Yesterday’s service was a moment Robyn and I will never forget. I walked into the sanctuary and saw a wall of balloons 20 feet high and 80 feet wide… with dozens of huge flower arrangements… a slideshow of Ezra playing… and then my eyes settled on the box Ezra’s earthly body will rest in from now on. I stood there and cried. I miss him. It hit me then he isn’t coming back. I know he’ll never leave us in our thoughts or actions, but we will never again see him here.
It was a beautiful day with nearly a thousand people in attendance. Robyn and I are honored to have had so many of you there. Dozens of you have emailed in – yes, we did shoot the entire service on video, and we will post it later this week for those who missed it. Friends and family flew in from all over the country. Friends and family here and from everywhere flooded our home with flowers, food, and cards.
I have said this before, and will mention it again as it’s heavy on my mind. I have spent over a decade heavily involved in the church, and I’ve seen how easy it is to lose our focus on living like Jesus did to a focus on programs and schedules. It’s easy to take the injustices done against us by Christians and twist them into something done to us by Christ. It’s easy to watch hypocritical hurting people like we all are judge others and in our own mind create Jesus with that same character. Some people call it being jaded.
In 14 months of struggle I have cemented in my mind the importance of living like Jesus did. I have been slammed to the floor with tears and questions time and again, and been awed by the generosity we’ve been surrounded by. I have stood back up constantly, and stayed standing the times I have by grace and love. I see the incredibly deep need for us to care for each other. For me to care for you, and you for me. I mean this in a global sense, not specific to myself. I want to thank you all for caring for my wife, my children, and myself. It comes in many forms, and we each reach out as we can. All you do impacts. I personally read EVERY one of the thousands of total emails, comments, and messages which come to us. You’ll have to excuse my lack of response if it was your experience – I simply can’t keep up with responding. Know though that we read these, and we keep them all. We’re incredibly grateful to all of you.

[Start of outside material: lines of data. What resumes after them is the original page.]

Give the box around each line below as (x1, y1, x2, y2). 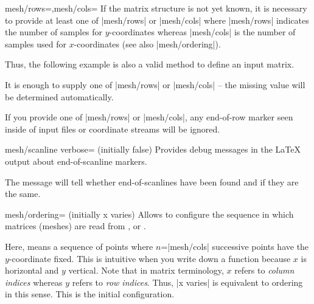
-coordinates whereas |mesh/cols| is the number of (109, 26, 296, 38)
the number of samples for (5, 26, 103, 38)
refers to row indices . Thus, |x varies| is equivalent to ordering (72, 275, 303, 288)
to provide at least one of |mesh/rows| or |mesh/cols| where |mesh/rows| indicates (5, 13, 309, 26)
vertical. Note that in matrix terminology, (68, 264, 224, 277)
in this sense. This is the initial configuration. (5, 288, 175, 300)
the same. (5, 187, 41, 200)
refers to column (234, 264, 295, 277)

Many of you have approached us with fundraiser ideas, pledges to help, and actions you’re going about doing already to help the fight against childhood cancer. We are awed and feel a part of a move which will affect that battle heavily and positively. We ARE going to be starting a foundation to channel our efforts, hopefully by the end of the year. First we need a few weeks break. 😀 We’d be honored to have you fighting with us then. Once we’ve rested, we will put together something which I hope you will stand with us in to directly push towards a cure for childhood cancer. I hope you’ve seen it’s face, and I hope you’re angry. I hope you’ve seen it’s not always smiling children on a commercial, but is also broken families, extreme struggle, and painful loss. I hope you also know this is NOT an unbeatable foe. Many cancers have gone from a 50% survival rate or less earlier this century to close to 97% now. It just takes attention, time, and proper funding into proper research. We plan on working hard to make sure the focus is put in correct places, not just “cancer” as a broad term.
You should see Charley. We’ve been home(ish) this past week – well, crazy busy with planning Ezra’s celebration service, but home much more often than we had been. Charley is stronger than ever, over 17lb, and wearing the same size diapers Ezra did. He’s smiling a lot, and babbling like no tomorrow. He’ll most likely no longer need oxygen support by early December. He’s taking little bits of liquids orally now, so we’re moving towards getting the pump feeds to not be necessary. He is a good looking, strong little man. 2011 will be a strong new year for our family of 3.